Adding pileup corrections in the HTT analysis example
Overview
Teaching: 10 min
Exercises: 20 minQuestions
How to apply the pileup corrections in a specific analysis?
Objectives
TODO
Skimming
In order to add the pileup corrections, we need to use simulated events that contain the variable ‘pileup’. For this we will need to add some code to skim.cxx. Start by adding the following code to line 29. This will be used to get the simulated events while the original path in the analysis will be used for the data events.
/*
* Path to new version of simulations
*/
const std::string newSamplesBasePath = "root://eospublic.cern.ch//eos/opendata/cms/upload/od-workshop/ws1.0/";
To use the correct path we will add a boolean variable to the main function that tells which path to use and how to process the dataset. The addition will be presented later.
Next we add the boolean variable to the function DeclareVaribles (line 214). The function should take ‘isData’ as a parameter.
auto DeclareVariables(T &df, bool isData)
Because the data events do not contain pileup variables, we will add the following code to line 257 to make sure pileup variables are declared only for simulated events.
if(!isData){ // for simulated events add also pileup variables
return df.Define("pt_1", "Muon_pt[idx_1]")
.Define("eta_1", "Muon_eta[idx_1]")
.Define("phi_1", "Muon_phi[idx_1]")
.Define("m_1", "Muon_mass[idx_1]")
.Define("iso_1", "Muon_pfRelIso03_all[idx_1]")
.Define("q_1", "Muon_charge[idx_1]")
.Define("pt_2", "Tau_pt[idx_2]")
.Define("eta_2", "Tau_eta[idx_2]")
.Define("phi_2", "Tau_phi[idx_2]")
.Define("m_2", "Tau_mass[idx_2]")
.Define("iso_2", "Tau_relIso_all[idx_2]")
.Define("q_2", "Tau_charge[idx_2]")
.Define("dm_2", "Tau_decayMode[idx_2]")
.Define("pt_met", "MET_pt")
.Define("phi_met", "MET_phi")
.Define("p4_1", add_p4, {"pt_1", "eta_1", "phi_1", "m_1"})

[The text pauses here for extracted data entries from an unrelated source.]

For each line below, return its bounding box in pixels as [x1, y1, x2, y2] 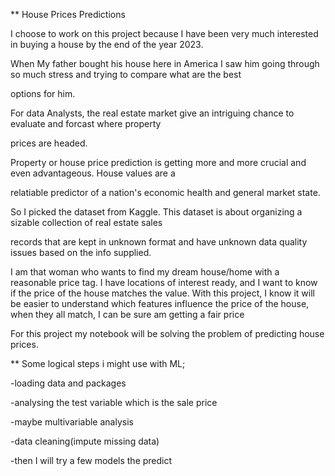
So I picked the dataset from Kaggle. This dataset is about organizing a [10, 206, 303, 218]
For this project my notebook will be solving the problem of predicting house [10, 328, 325, 339]
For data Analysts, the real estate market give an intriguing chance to [10, 107, 295, 119]
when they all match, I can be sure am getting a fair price [10, 309, 245, 320]
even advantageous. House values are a [10, 167, 176, 179]
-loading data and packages [10, 377, 127, 389]
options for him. [10, 88, 76, 99]
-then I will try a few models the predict [10, 455, 173, 466]
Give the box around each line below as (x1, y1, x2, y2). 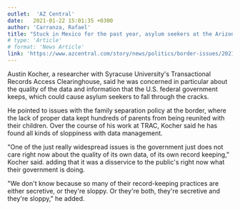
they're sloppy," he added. (7, 194, 85, 203)
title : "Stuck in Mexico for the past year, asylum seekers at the (7, 30, 213, 38)
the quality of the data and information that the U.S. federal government (7, 85, 218, 93)
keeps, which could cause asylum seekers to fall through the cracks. (7, 92, 209, 100)
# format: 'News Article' (7, 43, 84, 51)
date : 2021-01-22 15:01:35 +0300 (7, 17, 114, 24)
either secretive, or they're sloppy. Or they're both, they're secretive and (7, 187, 220, 195)
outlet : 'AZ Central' (7, 10, 75, 18)
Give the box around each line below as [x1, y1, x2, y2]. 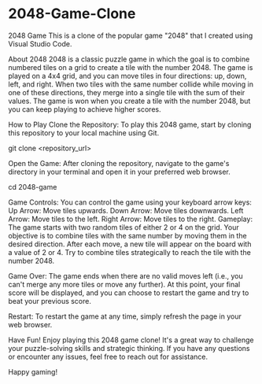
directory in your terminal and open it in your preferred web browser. [8, 167, 231, 176]
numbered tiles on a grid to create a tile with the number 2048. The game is [8, 62, 253, 72]
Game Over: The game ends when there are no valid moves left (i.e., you [8, 271, 243, 280]
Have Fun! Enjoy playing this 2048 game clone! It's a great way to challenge [8, 335, 254, 345]
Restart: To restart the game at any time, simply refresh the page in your [8, 312, 242, 321]
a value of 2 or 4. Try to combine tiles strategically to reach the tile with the [8, 247, 252, 257]
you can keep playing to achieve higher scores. [8, 104, 161, 114]
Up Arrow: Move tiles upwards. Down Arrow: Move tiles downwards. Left [8, 205, 244, 215]
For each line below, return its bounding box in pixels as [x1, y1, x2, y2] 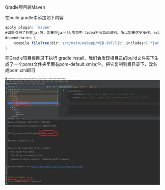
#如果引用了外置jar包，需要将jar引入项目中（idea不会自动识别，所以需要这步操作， [5, 30, 154, 35]
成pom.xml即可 [5, 68, 36, 73]
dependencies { [5, 35, 36, 40]
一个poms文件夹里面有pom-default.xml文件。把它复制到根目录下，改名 [13, 61, 158, 67]
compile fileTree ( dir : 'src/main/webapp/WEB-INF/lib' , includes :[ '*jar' [14, 41, 162, 46]
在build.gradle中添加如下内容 [5, 15, 64, 21]
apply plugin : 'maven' [5, 25, 52, 30]
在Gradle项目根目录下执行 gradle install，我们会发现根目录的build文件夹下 [5, 55, 155, 61]
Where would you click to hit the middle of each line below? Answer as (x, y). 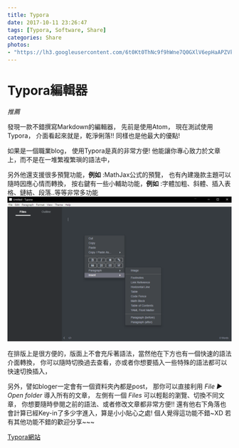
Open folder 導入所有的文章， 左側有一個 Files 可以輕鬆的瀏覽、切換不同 (113, 395)
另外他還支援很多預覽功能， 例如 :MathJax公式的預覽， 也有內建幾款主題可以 (119, 175)
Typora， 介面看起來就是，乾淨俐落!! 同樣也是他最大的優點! (94, 136)
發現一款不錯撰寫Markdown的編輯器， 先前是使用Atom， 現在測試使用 (110, 126)
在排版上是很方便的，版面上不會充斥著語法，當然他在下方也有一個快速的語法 (119, 353)
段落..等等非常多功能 (68, 192)
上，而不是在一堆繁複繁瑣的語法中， (60, 159)
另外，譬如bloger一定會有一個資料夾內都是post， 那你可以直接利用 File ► (115, 386)
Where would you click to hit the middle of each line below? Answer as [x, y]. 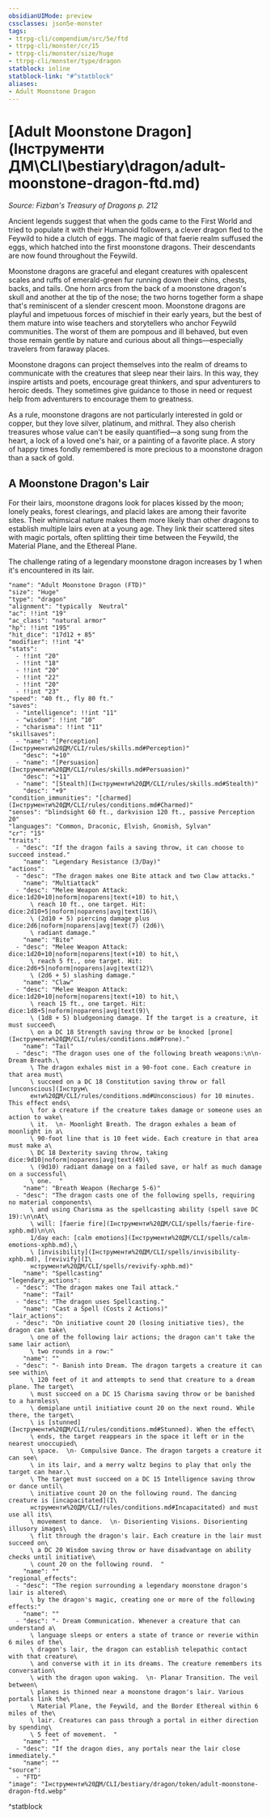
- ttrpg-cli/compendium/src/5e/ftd [68, 39]
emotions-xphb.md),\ [43, 1246]
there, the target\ [41, 1416]
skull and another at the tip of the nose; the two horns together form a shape [136, 298]
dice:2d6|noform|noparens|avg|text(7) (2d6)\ [86, 926]
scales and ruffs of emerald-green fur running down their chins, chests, [128, 280]
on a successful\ [38, 1174]
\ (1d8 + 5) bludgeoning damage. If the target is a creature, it [144, 1018]
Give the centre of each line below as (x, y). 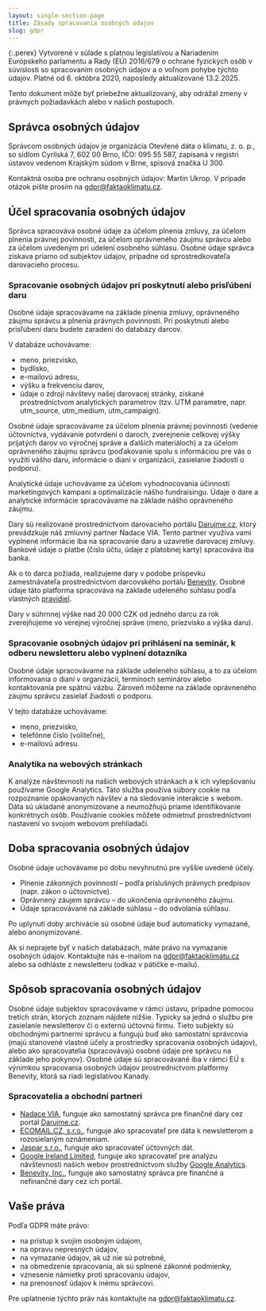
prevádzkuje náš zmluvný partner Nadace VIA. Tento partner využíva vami (130, 533)
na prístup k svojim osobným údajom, (81, 1240)
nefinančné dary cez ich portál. (71, 1181)
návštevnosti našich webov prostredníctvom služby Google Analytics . (133, 1164)
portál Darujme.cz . (50, 1122)
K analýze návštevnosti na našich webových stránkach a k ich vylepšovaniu (132, 781)
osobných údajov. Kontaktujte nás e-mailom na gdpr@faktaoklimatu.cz (124, 956)
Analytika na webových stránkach (75, 764)
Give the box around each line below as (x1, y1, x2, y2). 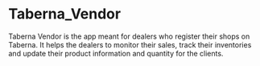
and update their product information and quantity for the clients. (8, 48, 224, 58)
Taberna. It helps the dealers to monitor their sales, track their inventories (8, 39, 252, 49)
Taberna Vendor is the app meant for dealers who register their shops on (8, 31, 250, 41)
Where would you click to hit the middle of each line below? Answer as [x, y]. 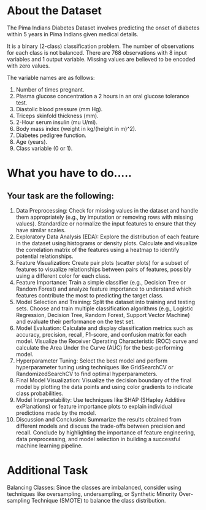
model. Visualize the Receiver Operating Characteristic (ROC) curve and [107, 341]
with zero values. [29, 66]
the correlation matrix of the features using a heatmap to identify [97, 249]
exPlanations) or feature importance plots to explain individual [94, 406]
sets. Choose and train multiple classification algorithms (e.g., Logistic [105, 308]
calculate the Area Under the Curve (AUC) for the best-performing [100, 347]
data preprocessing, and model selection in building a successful [98, 439]
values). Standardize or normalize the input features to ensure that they [106, 223]
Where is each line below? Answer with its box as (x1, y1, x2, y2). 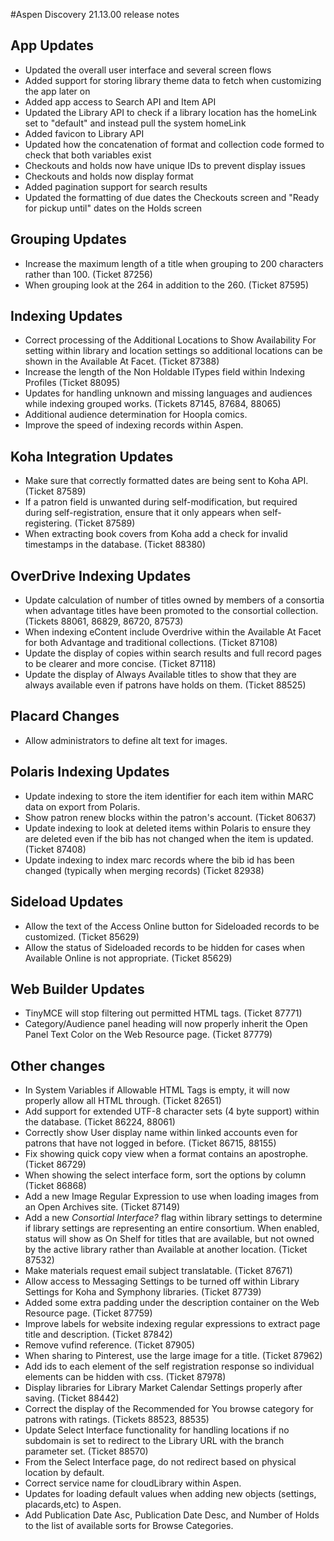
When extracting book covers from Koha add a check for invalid (24, 528, 288, 540)
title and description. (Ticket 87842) (24, 1329, 173, 1341)
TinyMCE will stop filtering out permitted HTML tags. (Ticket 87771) (24, 1007, 303, 1019)
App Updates (10, 37, 94, 54)
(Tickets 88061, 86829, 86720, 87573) (24, 615, 184, 628)
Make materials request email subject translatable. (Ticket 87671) (24, 1265, 293, 1277)
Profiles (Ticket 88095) (24, 377, 121, 389)
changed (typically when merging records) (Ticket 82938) (24, 864, 265, 876)
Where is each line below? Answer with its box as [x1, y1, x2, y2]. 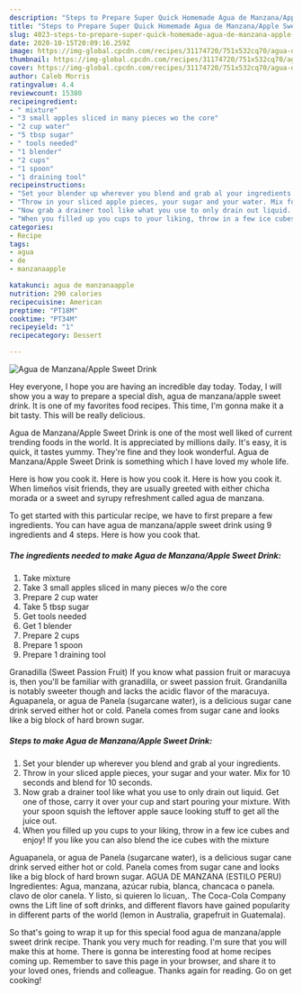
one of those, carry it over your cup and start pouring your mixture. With [22, 796, 290, 807]
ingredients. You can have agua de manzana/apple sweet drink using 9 [9, 520, 272, 530]
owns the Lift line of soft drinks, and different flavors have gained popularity [9, 899, 290, 910]
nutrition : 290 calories [9, 289, 102, 298]
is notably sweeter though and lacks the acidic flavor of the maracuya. [9, 686, 270, 697]
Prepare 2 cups [22, 630, 80, 641]
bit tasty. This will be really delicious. [9, 410, 146, 420]
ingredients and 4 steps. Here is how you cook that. [9, 529, 200, 540]
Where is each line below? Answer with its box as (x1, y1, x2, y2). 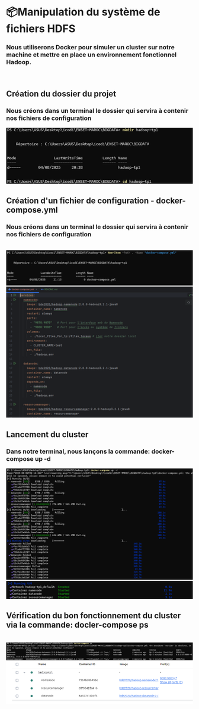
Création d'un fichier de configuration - (6, 195, 155, 205)
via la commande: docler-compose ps (6, 620, 149, 630)
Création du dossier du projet (6, 88, 117, 99)
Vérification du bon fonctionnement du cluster (6, 610, 181, 621)
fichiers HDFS (6, 22, 76, 36)
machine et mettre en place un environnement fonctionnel (6, 50, 177, 59)
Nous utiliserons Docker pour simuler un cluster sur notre (6, 43, 175, 52)
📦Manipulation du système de (6, 5, 161, 19)
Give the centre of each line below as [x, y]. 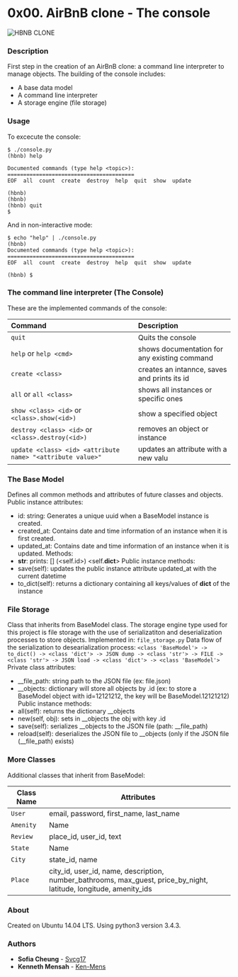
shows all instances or [175, 390]
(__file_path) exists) [46, 741]
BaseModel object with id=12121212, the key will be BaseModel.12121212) [124, 696]
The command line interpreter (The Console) [86, 293]
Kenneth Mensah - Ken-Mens [62, 967]
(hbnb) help [25, 156]
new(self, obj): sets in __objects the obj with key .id [92, 719]
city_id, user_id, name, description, [107, 871]
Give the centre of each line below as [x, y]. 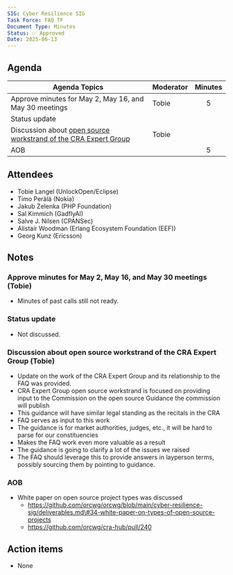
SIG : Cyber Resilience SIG [46, 14]
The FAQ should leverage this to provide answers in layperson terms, [115, 457]
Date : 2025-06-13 [32, 40]
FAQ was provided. [44, 383]
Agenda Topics [78, 87]
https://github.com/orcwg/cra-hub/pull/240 [90, 527]
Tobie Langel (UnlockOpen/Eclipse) [68, 191]
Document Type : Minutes [42, 26]
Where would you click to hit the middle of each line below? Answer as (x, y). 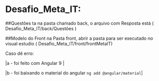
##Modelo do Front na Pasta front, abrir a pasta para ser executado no (79, 38)
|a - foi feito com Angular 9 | (35, 63)
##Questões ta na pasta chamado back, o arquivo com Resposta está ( (80, 23)
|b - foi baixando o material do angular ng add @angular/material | (74, 73)
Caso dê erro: (20, 53)
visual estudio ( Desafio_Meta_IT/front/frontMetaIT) (59, 43)
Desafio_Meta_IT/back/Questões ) (41, 28)
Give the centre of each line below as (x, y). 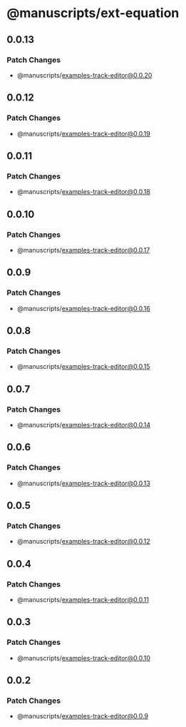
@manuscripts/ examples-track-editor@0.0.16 (83, 308)
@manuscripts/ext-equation (93, 13)
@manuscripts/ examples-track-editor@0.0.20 (84, 75)
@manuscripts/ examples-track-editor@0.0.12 (83, 542)
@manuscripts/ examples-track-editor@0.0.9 (83, 716)
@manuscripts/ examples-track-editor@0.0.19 (83, 133)
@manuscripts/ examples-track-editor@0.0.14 (84, 425)
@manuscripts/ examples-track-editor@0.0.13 (83, 483)
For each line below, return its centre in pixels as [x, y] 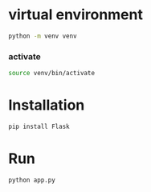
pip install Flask [39, 126]
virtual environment [75, 15]
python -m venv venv [43, 36]
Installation [47, 105]
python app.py [32, 180]
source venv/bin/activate [51, 74]
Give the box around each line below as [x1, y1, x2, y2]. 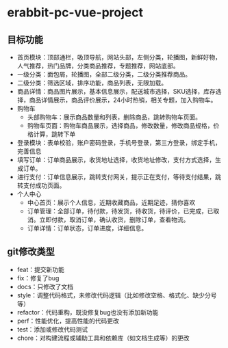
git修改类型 [7, 246, 55, 258]
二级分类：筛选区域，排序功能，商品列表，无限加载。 [16, 79, 168, 87]
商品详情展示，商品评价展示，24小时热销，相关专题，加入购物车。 [29, 96, 217, 104]
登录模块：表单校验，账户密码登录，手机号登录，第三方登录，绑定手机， [16, 139, 221, 146]
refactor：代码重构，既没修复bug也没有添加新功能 [16, 308, 159, 316]
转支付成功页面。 [16, 181, 66, 189]
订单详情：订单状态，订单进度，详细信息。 [27, 224, 148, 232]
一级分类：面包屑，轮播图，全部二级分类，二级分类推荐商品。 [16, 70, 192, 78]
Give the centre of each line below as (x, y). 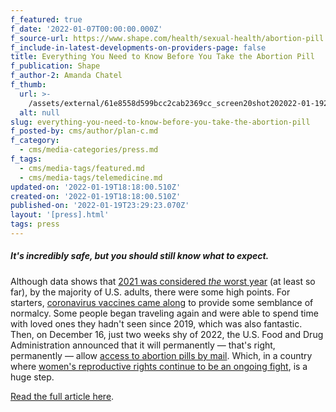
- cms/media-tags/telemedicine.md (91, 177)
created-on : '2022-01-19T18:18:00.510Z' (96, 196)
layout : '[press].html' (60, 215)
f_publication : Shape (55, 66)
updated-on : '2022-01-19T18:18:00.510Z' (96, 187)
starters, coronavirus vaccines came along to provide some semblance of (162, 302)
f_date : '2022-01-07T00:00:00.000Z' (86, 29)
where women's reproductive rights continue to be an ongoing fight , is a (159, 366)
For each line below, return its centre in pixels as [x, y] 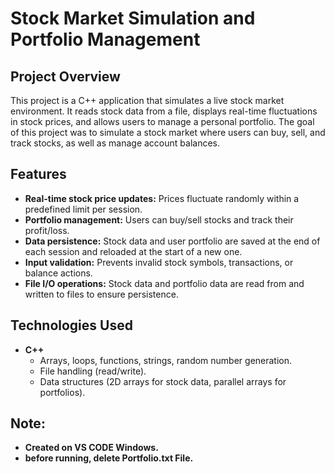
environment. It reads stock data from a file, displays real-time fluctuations [164, 111]
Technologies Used [71, 325]
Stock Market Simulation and [133, 18]
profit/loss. [47, 230]
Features [38, 174]
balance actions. [58, 273]
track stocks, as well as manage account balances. [115, 143]
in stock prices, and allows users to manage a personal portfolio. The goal [162, 121]
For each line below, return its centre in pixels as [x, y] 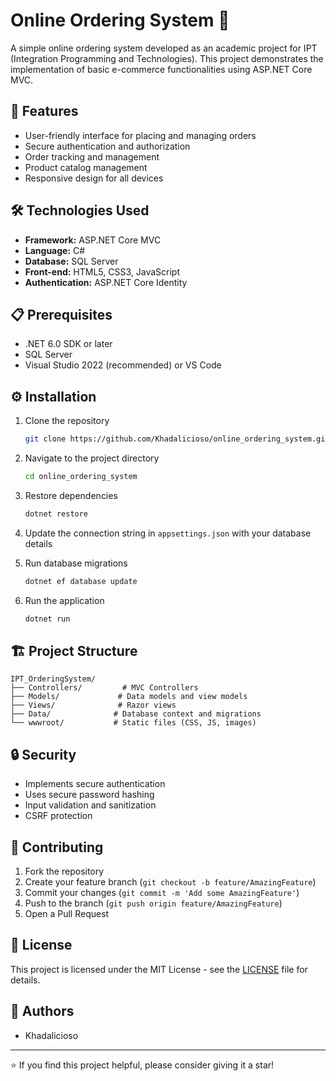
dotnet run [47, 619]
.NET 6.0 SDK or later [68, 344]
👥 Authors [42, 1011]
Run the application [64, 600]
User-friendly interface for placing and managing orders [140, 135]
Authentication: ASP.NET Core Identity [106, 282]
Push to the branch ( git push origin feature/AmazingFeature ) [153, 903]
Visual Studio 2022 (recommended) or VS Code [123, 365]
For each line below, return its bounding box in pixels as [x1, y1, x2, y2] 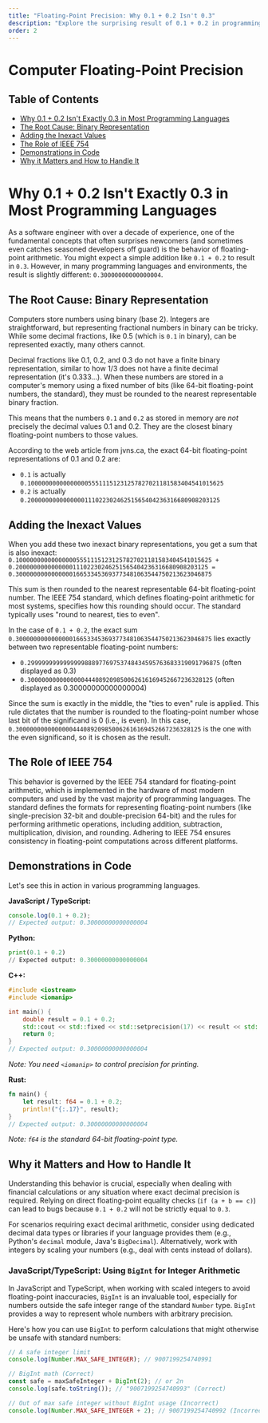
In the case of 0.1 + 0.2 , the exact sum [8, 624, 138, 635]
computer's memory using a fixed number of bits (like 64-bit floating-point [8, 381, 254, 390]
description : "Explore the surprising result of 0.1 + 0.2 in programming [8, 19, 262, 27]
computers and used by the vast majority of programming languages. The [8, 794, 251, 803]
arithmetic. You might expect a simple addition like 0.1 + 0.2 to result [26, 253, 255, 263]
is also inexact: [8, 548, 57, 557]
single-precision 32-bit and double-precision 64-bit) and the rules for [8, 811, 237, 820]
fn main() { [8, 1091, 48, 1099]
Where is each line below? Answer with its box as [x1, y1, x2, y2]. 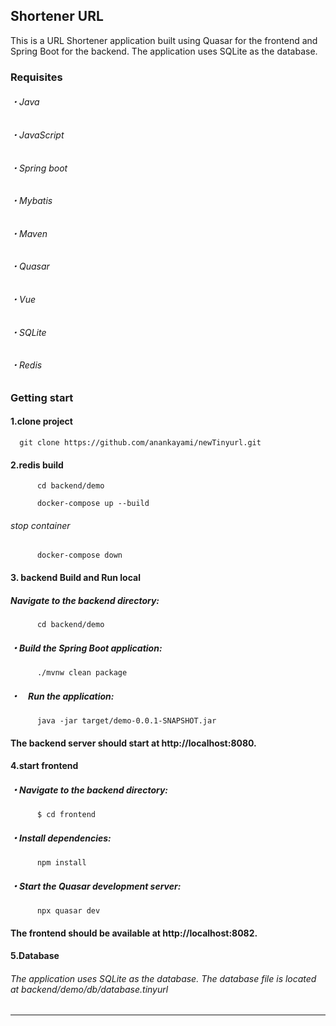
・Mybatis [10, 195, 53, 207]
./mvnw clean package [36, 667, 128, 678]
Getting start [10, 390, 74, 404]
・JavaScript [10, 129, 65, 141]
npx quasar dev [36, 906, 101, 916]
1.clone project [10, 415, 73, 428]
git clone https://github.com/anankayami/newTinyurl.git [19, 438, 262, 448]
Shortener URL [10, 8, 104, 25]
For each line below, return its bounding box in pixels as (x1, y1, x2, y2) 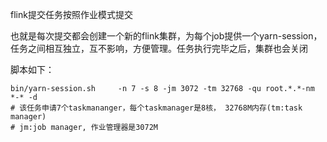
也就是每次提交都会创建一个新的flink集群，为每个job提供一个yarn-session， (10, 30, 323, 42)
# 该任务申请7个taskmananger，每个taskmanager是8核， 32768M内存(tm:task (10, 103, 303, 113)
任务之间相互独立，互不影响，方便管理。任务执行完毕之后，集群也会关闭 (10, 43, 308, 54)
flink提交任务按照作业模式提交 (10, 9, 133, 20)
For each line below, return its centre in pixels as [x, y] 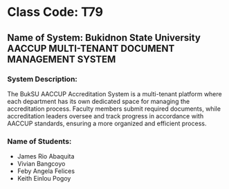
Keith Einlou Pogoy [44, 179]
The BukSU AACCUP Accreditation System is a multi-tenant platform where [115, 93]
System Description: [43, 79]
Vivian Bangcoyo [41, 164]
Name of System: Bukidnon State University [104, 38]
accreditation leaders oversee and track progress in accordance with [106, 116]
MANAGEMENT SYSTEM [62, 59]
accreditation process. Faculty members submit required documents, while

.Define("p4_2", add_p4, {"pt_2", "eta_2", "phi_2", "m_2"})
.Define("p4", "p4_1 + p4_2")
.Define("mt_1", compute_mt, {"pt_1", "phi_1", "pt_met", "phi_met"})
.Define("mt_2", compute_mt, {"pt_2", "phi_2", "pt_met", "phi_met"})
.Define("m_vis", "float(p4.M())")
.Define("pt_vis", "float(p4.Pt())")
.Define("npv", "PV_npvs")
.Define("goodJets", "Jet_puId == true && abs(Jet_eta) < 4.7 && Jet_pt > 30")
.Define("njets", "Sum(goodJets)")
.Define("jpt_1", get_first, {"Jet_pt", "goodJets"})
.Define("jeta_1", get_first, {"Jet_eta", "goodJets"})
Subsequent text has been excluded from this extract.